意难平 第587章 玄镇九州,大西国覆灭

复兴八年,秋意扫过巴山蜀水,枯黄的落叶飘满成都的城墙。这一年,是大西国开国皇帝张献忠建国的第五个年头,他定年号为大顺,以成都为都,坐拥西南半壁江山。

可这位从刀山血海中杀出来的皇帝,自打进了成都城,心中的安全感便从未增加半分——他出身草莽,见过太多背叛,听过太多暗算,坐上帝位之后,那份刻在骨子里的猜忌反倒愈演愈烈,渐渐扭曲成了噬人的利刃。

张献忠天生狡诈多谋,于行军布阵极有手腕,乱世之中起兵,不知道多少次靠着奇计绝处逢生。可这份智谋,到了治国之时,却成了悬在臣民头顶的屠刀。
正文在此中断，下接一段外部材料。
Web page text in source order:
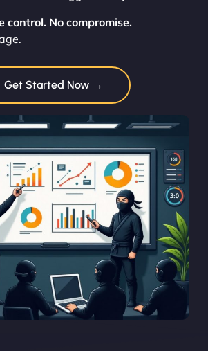
control. No compromise.
Get Started Now →
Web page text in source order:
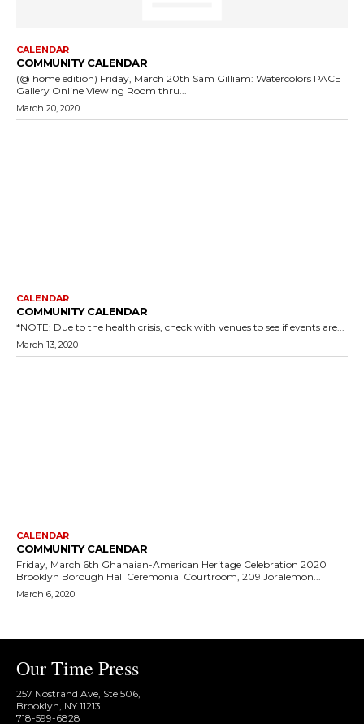
CALENDAR
COMMUNITY CALENDAR
(@ home edition) Friday, March 20th Sam Gilliam: Watercolors PACE
Gallery Online Viewing Room thru...
March 20, 2020
CALENDAR
COMMUNITY CALENDAR
*NOTE: Due to the health crisis, check with venues to see if events are...
March 13, 2020
CALENDAR
COMMUNITY CALENDAR
Friday, March 6th Ghanaian-American Heritage Celebration 2020
Brooklyn Borough Hall Ceremonial Courtroom, 209 Joralemon...
March 6, 2020
Our Time Press
257 Nostrand Ave, Ste 506,
Brooklyn, NY 11213
718-599-6828​
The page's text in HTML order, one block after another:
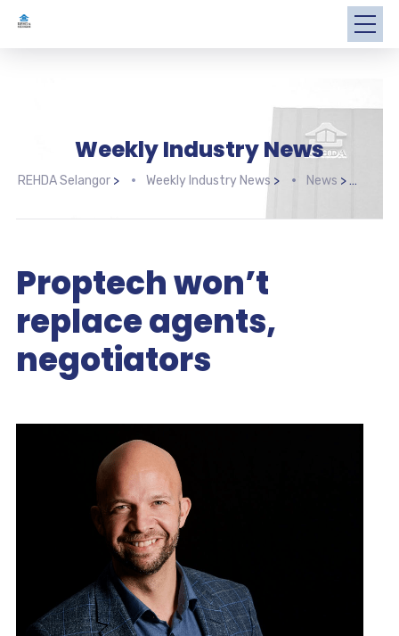
Weekly Industry News
REHDA Selangor> Weekly Industry News > News >
Proptech won’t
replace agents,
negotiators
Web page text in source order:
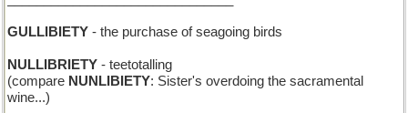
GULLIBIETY - the purchase of seagoing birds
NULLIBRIETY - teetotalling
(compare NUNLIBIETY: Sister's overdoing the sacramental
wine...)
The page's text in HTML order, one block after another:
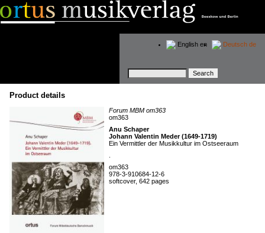
Keywords
Deutsch de
English en
Product details
Forum MBM om363
om363
Anu Schaper
Johann Valentin Meder (1649-1719)
Ein Vermittler der Musikkultur im Ostseeraum
om363
978-3-910684-12-6
softcover, 642 pages
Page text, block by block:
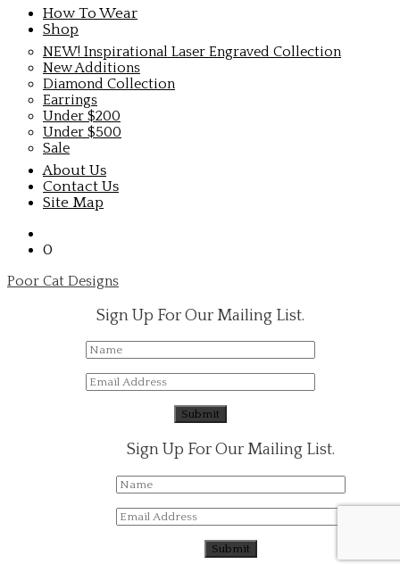
How To Wear
Shop
NEW! Inspirational Laser Engraved Collection
New Additions
Diamond Collection
Earrings
Under $200
Under $500
Sale
About Us
Contact Us
Site Map
0
Poor Cat Designs
Sign Up For Our Mailing List.
Sign Up For Our Mailing List.
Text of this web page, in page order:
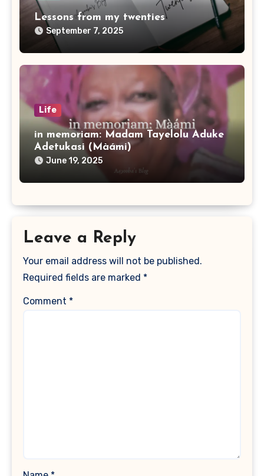
Lessons from my twenties
September 7, 2025
Life
in memoriam: Madam Tayelolu Aduke
Adetukasi (Màámi)
June 19, 2025
Leave a Reply
Your email address will not be published.
Required fields are marked *
Comment *
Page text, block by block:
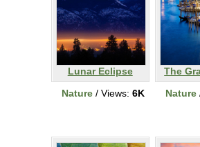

他生性好杀,甚至以屠戮为乐,还独创了惨绝人寰的“生剥皮法”,但凡被他猜忌的官员将领,动辄便被推出去受刑,剥皮抽筋,惨叫声日夜响彻成都内外。当初跟着他打天下的老部下,也被他杀了大半,剩下孙可望、李定国、刘文秀、艾能奇几人,虽手握兵权,却也日日惴惴不安,只能顺着皇帝的性子来。

打进成都之后,张献忠将蜀地数百年的官藏私库搜刮一空,府库之中堆起了如山的白银,粗略算下来足足有数千万两之多,财富达到了一生的顶峰。

可富了皇室,苦了百姓,张献忠的暴政加上将领们的横征暴敛,原本富庶的蜀地民生凋敝,田野荒芜,百姓易子而食,真真是民不聊生。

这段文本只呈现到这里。